Il ciclismo degli anni d’oro — Coppi, Bartali, Anquetil, Merckx — era fatto di uomini contro il destino. Le tappe non erano solo segmenti cronometrati, erano viaggi. Si raccontavano come novelle cavalleresche: salite infinite, incidenti, fame, gelo, solitudine. Il tifoso si commuoveva perché vedeva nel ciclista una forma di resistenza alla fatica della vita.

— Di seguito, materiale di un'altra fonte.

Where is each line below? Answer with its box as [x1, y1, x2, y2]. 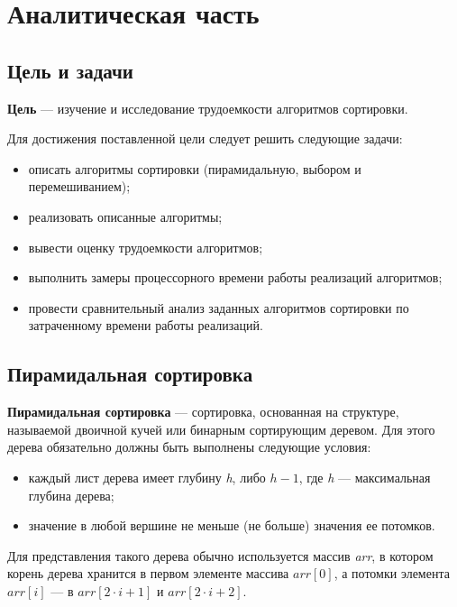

Oggi, gran parte di quella poesia è soffocata da watt, algoritmi e aerodinamica.

10 risposte

  1. Sono pienamente d’accordo! quella parte di poesia, fatta di azzardo e di impulso emozionale, ha lasciato spazio alla programmazione sia tattica sia fisica … dall’Ammiraglia ti dicono di non andare in fuga ora perché stai impiegando due watt di troppo ed alla lunga ti mancherà l’energia che stai consumando ora … e non è che la recuperi se ti mangi una banana di più!…
    Mi viene in mente Michele Dancelli in una Milano-Sanremo … occorreva anticipare Eddy Merckx, sorprenderlo, tentare l’impossibile e sperare di tenere fino al Poggio, fino al vialone finale … quell’anno Dancelli -che aveva un grande carattere- ci provò, fece tutto il litorale ligure in fuga solitaria, già da Voltri mi pare, evitò la crisi di fame, non ebbe crampi o forse riuscì a superarli con la testardaggine, magari alcuni non credettero ce la potesse fare … ce la fece !!! chi non risica non rosica.
    Un po’ come Vittorio Adorni al Mondiale di Imola nel 1968, ero un ragazzino di prime emozioni.
    Nel ciclismo moderno “si risica” sempre meno.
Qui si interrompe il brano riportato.